Lifestyle / Komunitas
Selasa, 09 September 2025 | 20:30 WIB
Ilustrasi pembunuhan mutilasi Pacet. (unsplash)

Secara khusus, dalam Pasal 76C Jo Pasal 80 ayat (3) UU Nomor 35 Tahun 2014 tentang Perlindungan Anak menegaskan larangan untuk melakukan, menyuruh melakukan, atau turut serta melakukan kekerasan terhadap anak hingga menyebabkan kematian.

Pelaku telah melanggar ketentuan ini dengan melakukan tindakan-tindakan kekerasan sehingga korban mengalami cedera berupa lebam di kaki, sundutan rokok di dagu, patah tulang di bahu, benjolan di kepala, bekas siraman air panas di dada dan paha, dan luka di bagian luar vagina. Korban meninggal diakibatkan pendarahan di otak. 

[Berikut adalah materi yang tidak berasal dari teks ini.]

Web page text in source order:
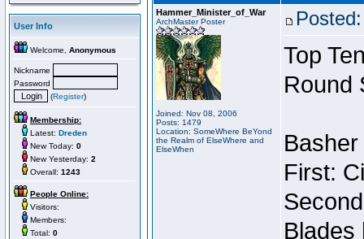
User Info
Welcome, Anonymous
Nickname
Password
(Register)
Membership:
Latest: Dreden
New Today: 0
New Yesterday: 2
Overall: 1243
People Online:
Visitors:
Members:
Total: 0
Hammer_Minister_of_War
ArchMaster Poster
Joined: Nov 08, 2006
Posts: 1479
Location: SomeWhere BeYond
the Realm of ElseWhere and
ElseWhen
Top
Round
First:
Blades
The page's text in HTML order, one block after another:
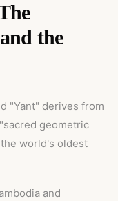
the
"Yant" derives from
geometric
world's oldest
and
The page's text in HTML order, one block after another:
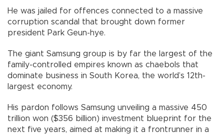
He was jailed for offences connected to a massive
corruption scandal that brought down former
president Park Geun-hye.
The giant Samsung group is by far the largest of the
family-controlled empires known as chaebols that
dominate business in South Korea, the world’s 12th-
largest economy.
His pardon follows Samsung unveiling a massive 450
trillion won ($356 billion) investment blueprint for the
next five years, aimed at making it a frontrunner in a

Dalam Pasal 15 UU No. 12 Tahun 2022 tentang Tindak Pidana Kekerasan Seksual adanya pemberatan pidana (satu pertiga) jika menyebabkan meninggalnya seseorang atas kekerasan seksual yang dialami namun dalam kasus ini, masih terdapatnya dugaan salah satu tindakan pelaku adalah melakukan pelecehan seksual.

Buruknya standard definisi "femisida" oleh negara-negara khususnya Indonesia dan sistem penyidikan dalam membedakan pembunuhan biasa dan femisida berdampak pada buruknya pencegahan, penanganan, pemulihan korban dan dokumentasi data femisida di Indonesia.